Em junho de 1986, uma emboscada deixa gravemente feridos os indígenas Antônio Xavier (10 tiros), Anivaldo Calixto (01 tiro no peito), Enedito Vítor (02 tiros) e Leonel Muniz (01 tiro).
Em novembro de 1986, a aldeia São Lucas é invadida por pistoleiros e soldados da Polícia Militar, fortemente armados. São assassinados os indígenas Jacinto Rodrigues e José Pereira. Uma criança recém-nascida também morre no conflito quando sua mãe fugia pela mata para se esconder dos tiros.
No dia 29 de março de 1988, é encontrado morto o indígena Djalma Souza Lima, depois de ter sido seqüestrado na aldeia. Seu corpo apresentava vários sinais de tortura: unhas, dentes e couro cabeludo arrancados, castrado e com queimaduras em várias partes.

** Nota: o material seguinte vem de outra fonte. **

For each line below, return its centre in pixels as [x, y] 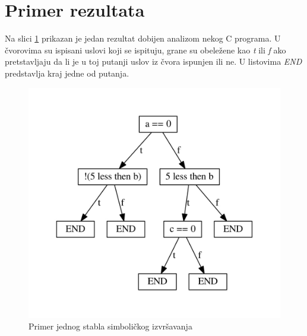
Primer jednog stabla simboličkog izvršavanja [110, 326]
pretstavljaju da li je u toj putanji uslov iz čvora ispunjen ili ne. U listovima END [153, 61]
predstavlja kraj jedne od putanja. [67, 73]
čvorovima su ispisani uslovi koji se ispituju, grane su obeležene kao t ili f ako [145, 50]
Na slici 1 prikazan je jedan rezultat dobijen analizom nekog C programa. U [143, 38]
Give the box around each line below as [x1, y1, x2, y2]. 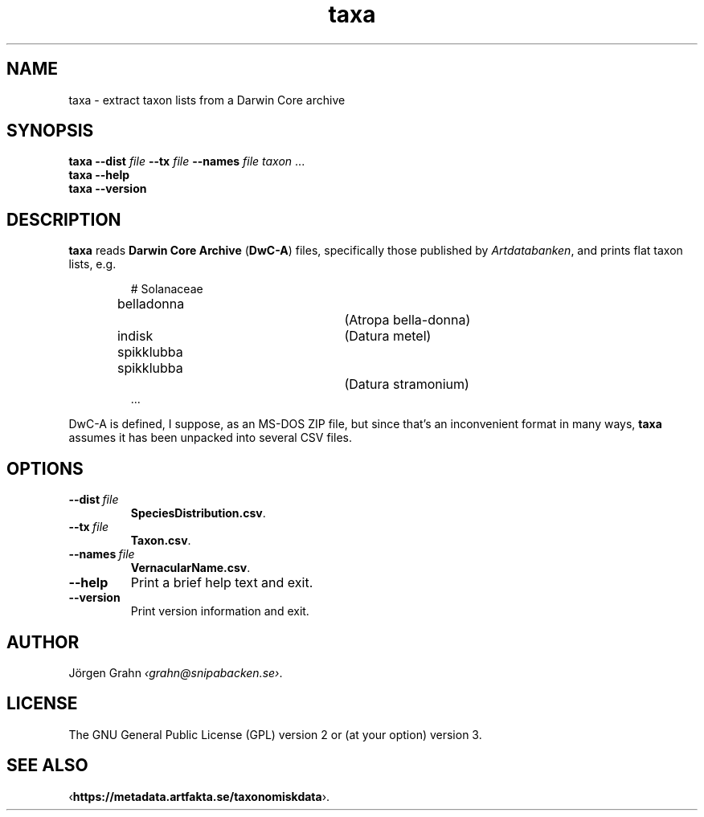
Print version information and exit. [130, 604, 309, 619]
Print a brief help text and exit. [130, 574, 313, 591]
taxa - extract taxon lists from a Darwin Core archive [68, 92, 346, 107]
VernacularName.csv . [130, 561, 251, 575]
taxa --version [68, 182, 147, 196]
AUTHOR [6, 631, 80, 652]
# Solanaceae [130, 282, 203, 296]
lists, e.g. [68, 257, 117, 272]
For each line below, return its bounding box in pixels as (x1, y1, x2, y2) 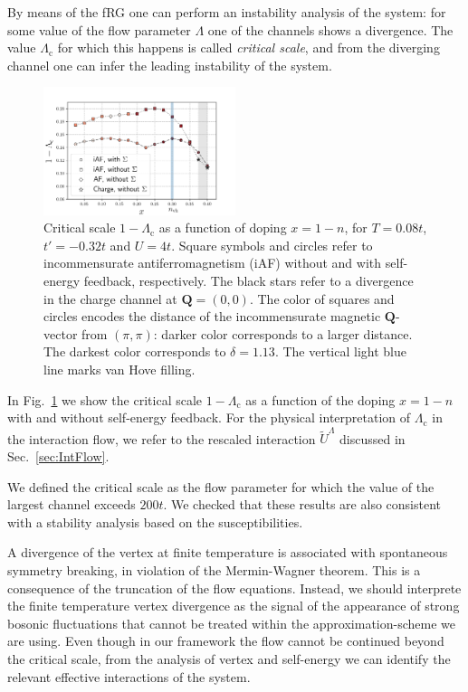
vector (43, 324, 78, 343)
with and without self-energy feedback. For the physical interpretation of (7, 408, 411, 427)
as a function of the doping (245, 390, 396, 409)
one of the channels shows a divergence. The (207, 20, 454, 39)
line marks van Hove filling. (43, 359, 196, 378)
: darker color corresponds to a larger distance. (153, 324, 413, 343)
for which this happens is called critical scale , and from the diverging (57, 38, 440, 57)
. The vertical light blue (274, 342, 406, 361)
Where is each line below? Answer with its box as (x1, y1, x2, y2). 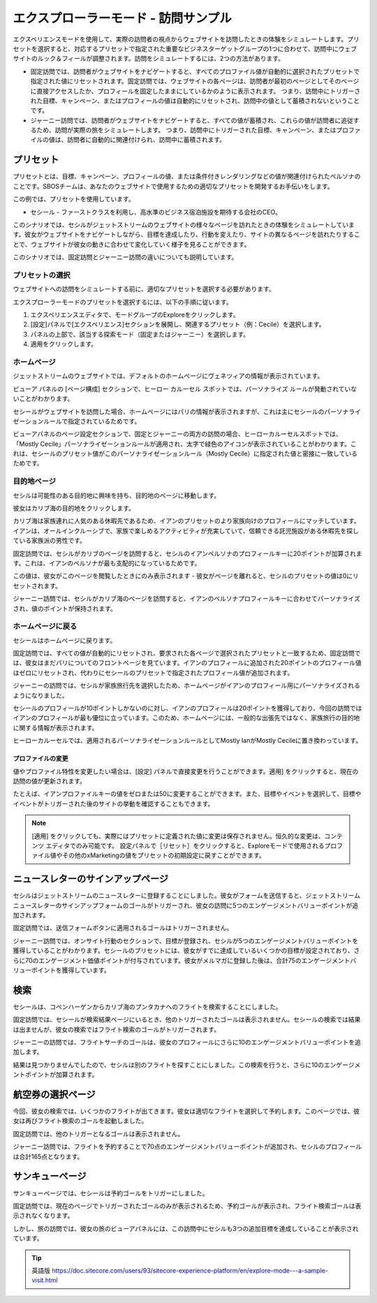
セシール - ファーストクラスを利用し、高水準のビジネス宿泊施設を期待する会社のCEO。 (30, 208, 282, 216)
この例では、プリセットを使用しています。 (13, 195, 135, 203)
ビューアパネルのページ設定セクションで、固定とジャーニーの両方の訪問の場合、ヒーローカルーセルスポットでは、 (13, 430, 342, 438)
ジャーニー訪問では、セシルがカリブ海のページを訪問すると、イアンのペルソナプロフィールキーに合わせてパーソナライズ (13, 595, 361, 603)
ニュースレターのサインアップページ (13, 873, 169, 885)
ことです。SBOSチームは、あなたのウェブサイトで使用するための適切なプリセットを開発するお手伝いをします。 (13, 182, 334, 190)
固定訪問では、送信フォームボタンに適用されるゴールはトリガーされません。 (13, 924, 233, 932)
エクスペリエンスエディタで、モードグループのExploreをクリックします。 (30, 311, 240, 319)
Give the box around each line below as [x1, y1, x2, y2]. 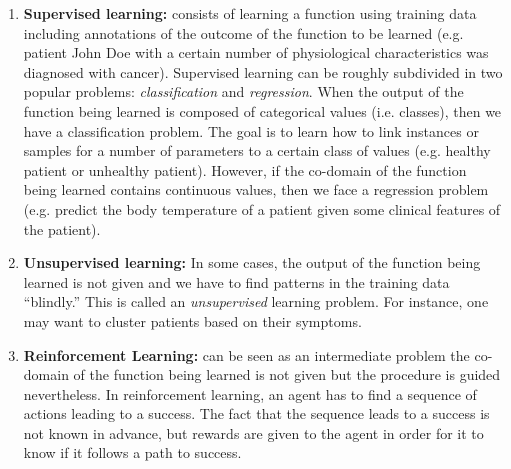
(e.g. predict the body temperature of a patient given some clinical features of [23, 198, 501, 219]
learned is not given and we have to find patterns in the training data [23, 271, 450, 292]
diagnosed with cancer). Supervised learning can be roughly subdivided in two [23, 61, 503, 82]
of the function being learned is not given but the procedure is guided [73, 364, 501, 385]
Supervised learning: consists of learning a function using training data [23, 3, 477, 23]
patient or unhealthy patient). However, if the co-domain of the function [23, 159, 467, 180]
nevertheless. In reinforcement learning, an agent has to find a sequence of [23, 383, 477, 404]
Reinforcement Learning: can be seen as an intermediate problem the [23, 344, 470, 365]
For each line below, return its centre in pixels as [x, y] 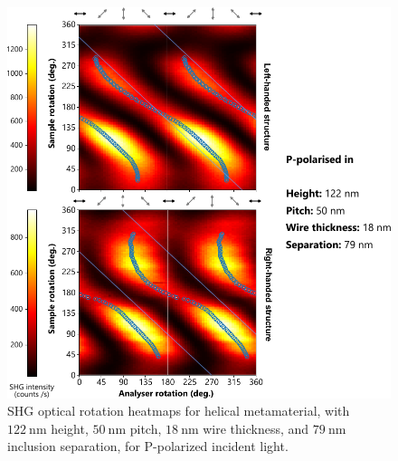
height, [70, 428]
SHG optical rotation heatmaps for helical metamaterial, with [179, 411]
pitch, [146, 428]
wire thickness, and [256, 428]
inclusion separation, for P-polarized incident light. [148, 446]

No final de 1988, no dia 16 de dezembro, é brutalmente assassinado o líder Pataxó Hã-Hã-Hãe João Cravim, aos 29 anos de idade, casado e pai de três filhos, numa emboscada que liga a aldeia à cidade de Pau Brasil – BA.

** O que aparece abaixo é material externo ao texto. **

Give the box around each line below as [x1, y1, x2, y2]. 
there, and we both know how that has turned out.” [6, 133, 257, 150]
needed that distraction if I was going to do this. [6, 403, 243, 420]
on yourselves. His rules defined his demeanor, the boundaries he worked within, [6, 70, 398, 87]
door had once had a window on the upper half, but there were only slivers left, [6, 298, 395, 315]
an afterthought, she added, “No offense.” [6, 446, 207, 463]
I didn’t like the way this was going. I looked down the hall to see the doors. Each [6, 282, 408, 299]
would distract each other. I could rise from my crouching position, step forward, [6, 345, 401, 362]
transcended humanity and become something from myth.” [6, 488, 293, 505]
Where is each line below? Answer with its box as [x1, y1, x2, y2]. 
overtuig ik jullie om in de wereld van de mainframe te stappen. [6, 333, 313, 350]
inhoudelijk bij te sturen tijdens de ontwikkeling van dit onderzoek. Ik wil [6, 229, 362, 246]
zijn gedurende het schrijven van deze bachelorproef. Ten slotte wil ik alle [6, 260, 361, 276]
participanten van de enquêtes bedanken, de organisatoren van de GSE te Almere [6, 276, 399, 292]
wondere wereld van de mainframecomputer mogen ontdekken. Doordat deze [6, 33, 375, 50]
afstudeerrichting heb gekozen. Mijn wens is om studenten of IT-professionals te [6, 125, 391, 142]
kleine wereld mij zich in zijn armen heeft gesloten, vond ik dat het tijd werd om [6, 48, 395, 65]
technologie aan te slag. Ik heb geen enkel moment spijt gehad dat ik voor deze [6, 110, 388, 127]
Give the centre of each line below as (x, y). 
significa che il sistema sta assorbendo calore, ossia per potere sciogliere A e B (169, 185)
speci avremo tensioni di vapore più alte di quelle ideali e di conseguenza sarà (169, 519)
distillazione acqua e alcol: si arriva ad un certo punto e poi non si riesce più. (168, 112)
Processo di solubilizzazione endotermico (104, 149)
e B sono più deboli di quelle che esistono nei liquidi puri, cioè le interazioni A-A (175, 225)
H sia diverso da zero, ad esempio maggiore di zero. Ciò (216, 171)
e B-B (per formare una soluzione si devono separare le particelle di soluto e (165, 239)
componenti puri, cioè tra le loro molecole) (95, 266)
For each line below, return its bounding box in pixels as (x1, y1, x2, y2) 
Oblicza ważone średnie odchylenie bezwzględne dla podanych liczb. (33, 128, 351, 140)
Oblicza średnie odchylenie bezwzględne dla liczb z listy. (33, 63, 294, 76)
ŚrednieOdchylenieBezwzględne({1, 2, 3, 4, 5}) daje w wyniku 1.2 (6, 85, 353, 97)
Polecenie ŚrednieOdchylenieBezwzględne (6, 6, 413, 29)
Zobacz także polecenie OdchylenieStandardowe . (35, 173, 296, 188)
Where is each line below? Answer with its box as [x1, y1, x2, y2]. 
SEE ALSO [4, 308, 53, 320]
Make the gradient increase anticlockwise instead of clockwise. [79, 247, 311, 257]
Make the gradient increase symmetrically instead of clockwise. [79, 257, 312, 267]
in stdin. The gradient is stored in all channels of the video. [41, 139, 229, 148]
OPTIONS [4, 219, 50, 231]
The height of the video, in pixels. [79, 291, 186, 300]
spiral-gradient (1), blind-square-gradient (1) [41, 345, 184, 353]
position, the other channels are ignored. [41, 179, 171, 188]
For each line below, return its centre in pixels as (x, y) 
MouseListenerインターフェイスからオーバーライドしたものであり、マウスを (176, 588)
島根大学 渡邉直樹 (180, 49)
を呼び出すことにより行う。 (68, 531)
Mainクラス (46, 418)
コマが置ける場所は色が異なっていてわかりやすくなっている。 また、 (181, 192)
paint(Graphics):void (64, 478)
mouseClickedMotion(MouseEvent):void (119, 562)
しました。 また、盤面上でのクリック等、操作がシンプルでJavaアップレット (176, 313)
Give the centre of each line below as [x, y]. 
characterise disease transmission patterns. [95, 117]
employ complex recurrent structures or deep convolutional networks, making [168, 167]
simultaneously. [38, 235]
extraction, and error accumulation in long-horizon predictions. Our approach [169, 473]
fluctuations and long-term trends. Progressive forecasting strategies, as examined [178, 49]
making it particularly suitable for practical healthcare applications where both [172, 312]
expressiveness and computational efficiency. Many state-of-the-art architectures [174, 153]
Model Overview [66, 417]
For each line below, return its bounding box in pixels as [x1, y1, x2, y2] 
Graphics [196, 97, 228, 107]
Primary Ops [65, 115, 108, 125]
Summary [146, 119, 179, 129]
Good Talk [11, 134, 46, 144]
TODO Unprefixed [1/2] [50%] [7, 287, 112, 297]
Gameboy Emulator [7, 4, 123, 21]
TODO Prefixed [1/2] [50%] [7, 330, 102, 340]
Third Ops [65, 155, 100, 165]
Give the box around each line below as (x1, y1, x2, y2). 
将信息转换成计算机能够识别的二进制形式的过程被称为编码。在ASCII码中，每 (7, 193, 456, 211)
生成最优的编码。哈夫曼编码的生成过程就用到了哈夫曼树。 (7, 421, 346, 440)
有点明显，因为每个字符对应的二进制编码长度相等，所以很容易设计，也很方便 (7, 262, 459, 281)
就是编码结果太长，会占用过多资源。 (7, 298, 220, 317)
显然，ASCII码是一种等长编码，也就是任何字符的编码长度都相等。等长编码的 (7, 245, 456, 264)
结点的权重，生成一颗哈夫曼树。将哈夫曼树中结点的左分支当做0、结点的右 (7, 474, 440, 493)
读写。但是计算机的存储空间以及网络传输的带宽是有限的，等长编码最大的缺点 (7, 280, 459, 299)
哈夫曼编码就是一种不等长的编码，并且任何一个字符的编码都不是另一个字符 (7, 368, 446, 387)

Nove anos depois, no dia 20 de abril de 1997, o irmão de João Cravim, Galdino Jesus dos Santos, é queimado vivo em Brasília por cinco jovens da classe média/alta, enquanto dormia numa marquise de ônibus. Galdino estava com um grupo de lideranças, cobrando da Justiça providências para regularização de suas terras. O crime que chocou o país, até hoje clama por justiça. Antes de entrar em coma, Galdino perguntou repetidas vezes:

 “Por que fizeram isso comigo?”

No dia 02 de janeiro de 2002, Milton Sauba é assassinado em frente ao seu filho, quando saiam para retirar leite no curral da fazenda que estavam ocupando, todos sabem que são os culpados, mas nenhuma providência até o momento foram tomadas;
No dia 18 de julho de 2002, o índio Raimundo Sota é brutalmente assassinado em uma tocaia ao lado de sua casa. Raimundo já havia denunciado há alguns dias que vinham sendo ameaçados por pistoleiros a mando dos fazendeiros da região. Três dias antes do seu assassinato, houve uma tentativa de homicídio que deixou ferido o índio Carlos Trajano, com cerca de 15 balas.

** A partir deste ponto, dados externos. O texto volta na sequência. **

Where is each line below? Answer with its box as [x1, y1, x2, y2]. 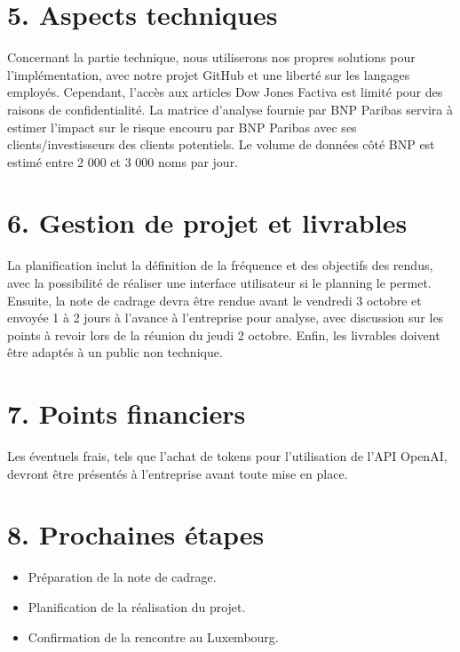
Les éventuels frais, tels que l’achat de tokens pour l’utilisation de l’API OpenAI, [7, 447, 448, 465]
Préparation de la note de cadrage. [28, 568, 217, 586]
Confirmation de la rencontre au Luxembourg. [28, 627, 279, 646]
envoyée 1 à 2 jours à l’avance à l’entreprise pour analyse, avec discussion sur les [7, 308, 444, 327]
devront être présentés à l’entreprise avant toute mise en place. [7, 464, 348, 482]
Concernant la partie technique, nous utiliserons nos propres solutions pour [7, 48, 416, 67]
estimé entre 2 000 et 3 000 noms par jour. [7, 152, 239, 171]
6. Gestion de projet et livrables [7, 204, 408, 241]
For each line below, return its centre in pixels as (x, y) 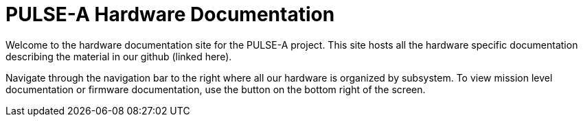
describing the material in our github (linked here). (119, 56)
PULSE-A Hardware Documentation (170, 14)
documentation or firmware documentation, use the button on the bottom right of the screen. (216, 89)
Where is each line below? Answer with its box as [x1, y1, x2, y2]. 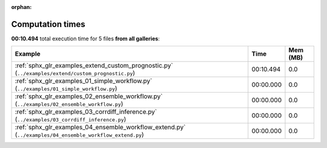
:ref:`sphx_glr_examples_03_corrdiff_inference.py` [15, 108, 157, 116]
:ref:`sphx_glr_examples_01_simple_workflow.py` [15, 77, 153, 85]
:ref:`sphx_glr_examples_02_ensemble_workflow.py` [15, 92, 163, 100]
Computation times [11, 19, 85, 29]
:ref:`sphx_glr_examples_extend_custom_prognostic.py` [15, 61, 173, 70]
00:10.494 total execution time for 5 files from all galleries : [11, 35, 160, 42]
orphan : [11, 4, 32, 10]
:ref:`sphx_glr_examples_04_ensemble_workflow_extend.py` [15, 123, 186, 132]
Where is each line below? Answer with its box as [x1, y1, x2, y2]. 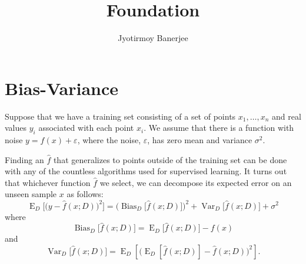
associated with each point [38, 121, 134, 134]
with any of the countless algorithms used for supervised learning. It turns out [5, 165, 287, 177]
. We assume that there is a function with [144, 121, 294, 134]
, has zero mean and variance [147, 134, 252, 146]
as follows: [66, 188, 104, 200]
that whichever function [5, 176, 91, 188]
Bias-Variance [5, 76, 119, 100]
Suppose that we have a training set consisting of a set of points [5, 110, 236, 122]
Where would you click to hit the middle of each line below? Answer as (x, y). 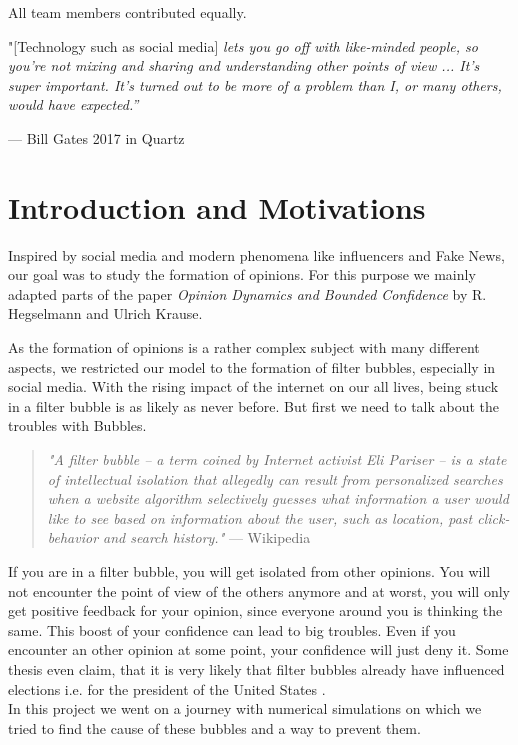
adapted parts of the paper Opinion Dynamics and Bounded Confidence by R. (247, 293)
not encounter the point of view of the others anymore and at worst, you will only (259, 590)
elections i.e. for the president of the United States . (167, 688)
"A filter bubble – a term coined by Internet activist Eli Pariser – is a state (277, 459)
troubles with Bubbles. (77, 425)
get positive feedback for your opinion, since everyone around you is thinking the (255, 610)
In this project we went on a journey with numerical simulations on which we (245, 708)
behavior (73, 537)
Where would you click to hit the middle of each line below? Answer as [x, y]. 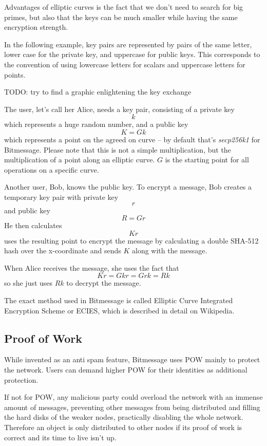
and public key [27, 210]
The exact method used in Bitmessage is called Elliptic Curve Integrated [119, 300]
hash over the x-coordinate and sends [63, 250]
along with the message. [170, 250]
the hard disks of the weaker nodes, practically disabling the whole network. [124, 417]
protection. [21, 379]
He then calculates [33, 225]
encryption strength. [36, 27]
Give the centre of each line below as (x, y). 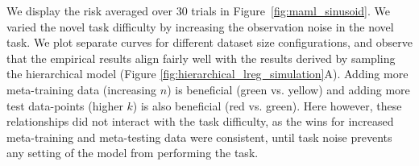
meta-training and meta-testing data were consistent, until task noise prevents (199, 137)
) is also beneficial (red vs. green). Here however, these (267, 105)
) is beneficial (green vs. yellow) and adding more (288, 89)
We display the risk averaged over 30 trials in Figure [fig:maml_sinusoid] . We (199, 10)
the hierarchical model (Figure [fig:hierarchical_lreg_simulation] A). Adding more (207, 74)
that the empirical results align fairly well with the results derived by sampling (201, 58)
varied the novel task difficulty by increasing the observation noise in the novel (200, 26)
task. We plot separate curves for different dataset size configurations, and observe (209, 42)

 No dia 19 de maio de 2007, o indígena Aurino Pereira dos Santos, 40 anos, casado, foi assassinado a tiros em uma tocaia na região do Taquari, município de Pau Brasil. O índio Aurino era participante ativo desse processo de luta do povo Pataxó Hã-Hã-Hãe pela recuperação do seu território, participando ativamente de varias retomadas, inclusive na região onde foi assassinado, onde de dirigia a retomadas mais recentes na região do Taquari e Braço da Dúvida.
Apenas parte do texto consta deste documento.